Le paradoxe de l'amateur, c'est que l'erreur typique n'est pas de trop manger mais le manque d'apport. Beaucoup avalent un seul gel sur une épreuve de trois heures et s'étonnent ensuite du « mur » à l'arrivée.

Deux transporteurs : pourquoi le mélange s'assimile mieux

L'intestin transporte le glucose via la protéine SGLT1, et sa capacité est limitée : le glucose pur est oxydé à une vitesse de 1,0–1,2 g/min (environ 60 g/h) — c'est le « plafond ». Mais le fructose a son propre canal — GLUT5. Si vous l'ajoutez, la vitesse totale d'oxydation grimpe à environ 1,5 g/min — soit ces fameux ~90 g/h.

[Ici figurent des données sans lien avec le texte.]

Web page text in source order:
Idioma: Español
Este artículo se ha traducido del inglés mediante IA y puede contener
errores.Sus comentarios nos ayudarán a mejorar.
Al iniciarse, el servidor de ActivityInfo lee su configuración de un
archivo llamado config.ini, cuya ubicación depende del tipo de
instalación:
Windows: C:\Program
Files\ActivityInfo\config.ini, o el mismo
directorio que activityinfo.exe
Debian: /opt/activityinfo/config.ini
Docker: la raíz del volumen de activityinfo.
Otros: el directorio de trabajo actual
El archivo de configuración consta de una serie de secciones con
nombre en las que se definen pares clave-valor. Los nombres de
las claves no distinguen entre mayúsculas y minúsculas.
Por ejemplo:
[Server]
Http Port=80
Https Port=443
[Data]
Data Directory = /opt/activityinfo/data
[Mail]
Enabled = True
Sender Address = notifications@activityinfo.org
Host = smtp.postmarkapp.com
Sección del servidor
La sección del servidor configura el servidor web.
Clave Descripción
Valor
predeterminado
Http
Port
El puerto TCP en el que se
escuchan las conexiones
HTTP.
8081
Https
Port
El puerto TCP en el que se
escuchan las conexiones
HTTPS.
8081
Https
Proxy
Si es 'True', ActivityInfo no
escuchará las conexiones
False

D'où l'engouement pour les mélanges. Le rapport classique glucose:fructose est de 2:1, une partie des études propose plutôt 1:0,8 pour une meilleure tolérance. À l'effort, on conseille une solution de glucose à 6 % ou un mélange glucose-fructose à 8–10 %. La forme — gel, boisson ou pâte à mâcher — est une question de commodité : ce qui compte, c'est que ce soit assimilé, pas la consistance.

Conclusion pratique : lisez la composition. Vous voulez assimiler plus de 60 g/h ? Cherchez sur l'étiquette à la fois maltodextrine/glucose et fructose, et non une seule source.

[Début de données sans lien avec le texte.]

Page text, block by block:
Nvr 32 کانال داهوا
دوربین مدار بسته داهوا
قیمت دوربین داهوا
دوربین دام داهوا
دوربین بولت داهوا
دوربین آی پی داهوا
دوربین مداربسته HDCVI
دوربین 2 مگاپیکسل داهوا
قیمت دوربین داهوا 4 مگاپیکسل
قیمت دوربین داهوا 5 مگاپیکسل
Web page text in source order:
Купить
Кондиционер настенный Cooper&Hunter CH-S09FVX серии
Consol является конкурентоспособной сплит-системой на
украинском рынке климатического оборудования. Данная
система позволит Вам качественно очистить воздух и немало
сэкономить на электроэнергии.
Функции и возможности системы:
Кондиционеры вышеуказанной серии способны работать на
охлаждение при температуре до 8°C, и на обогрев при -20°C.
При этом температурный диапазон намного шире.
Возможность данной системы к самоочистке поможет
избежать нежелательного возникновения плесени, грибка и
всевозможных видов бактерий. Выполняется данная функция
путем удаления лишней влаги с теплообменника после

Un intestin entraîné, c'est un savoir-faire

Le ventre, comme les muscles, se prête à l'entraînement. La prise régulière de glucides à l'entraînement « règle » le tube digestif : l'activité de ces mêmes transporteurs SGLT1 et GLUT5 augmente, la capacité d'absorption croît et le risque de troubles diminue.

La revue présente un protocole éloquent : 10 séances en deux semaines, course à 60 % de la VO2max pendant 60 minutes avec prise d'un gel de 30 g de glucides aux minutes 0, 20 et 40. Résultat — une réduction nette de l'inconfort gastro-intestinal.

L'erreur principale, c'est de tester une nouvelle alimentation le jour de la course. Un estomac « de compétition » se prépare à l'avance, avec les mêmes gels et selon le même schéma que vous prévoyez sur la distance.

Comment l'appliquer en pratique

Rassemblons tout cela en un schéma pour une longue épreuve (plus de 150 minutes) :

  1. Charge. Pour les événements de plus de 90 minutes — 10–12 g/kg de glucides par jour, à partir de 36–48 h avant le départ. Le dernier repas — pas plus de 75 g de glucides et au moins 2 h avant de partir.
  2. Sur la distance. Commencez par 60 g/h issus d'un mélange glucose-fructose ; si le tube digestif est habitué — progressez vers 90 g/h. N'oubliez pas le sodium (30–50 mmol/L dans la boisson favorisent l'absorption) et la caféine (6–9 mg/kg 60 minutes avant le départ), si elle vous convient.
  3. Récupération. Les 4 premières heures — 1–1,2 g/kg/h, soit sur la journée un total de 8–10 g/kg pour reconstituer le glycogène.

Et surtout — rodez tout le schéma sur les longues sorties d'entraînement, pas le jour de la course.

L'essentiel

  • La quantité de carburant est dictée par la durée : jusqu'à 60 min — rinçage de bouche, 60–150 min — 30–60 g/h, au-delà — 60–90 g/h.
  • 120 g/h, c'est l'affaire de l'ultra-marathon d'élite ; à la plupart des amateurs, de solides 60 g/h suffisent.
  • Le mélange glucose-fructose (2:1 ou ~1:0,8) fait passer l'oxydation de ~1,0–1,2 à ~1,5 g/min — c'est la clé des doses élevées.
  • L'intestin s'entraîne : des glucides réguliers à l'entraînement améliorent la tolérance.
  • Les erreurs de l'amateur : le manque de glucides et une nouvelle alimentation le jour de la course.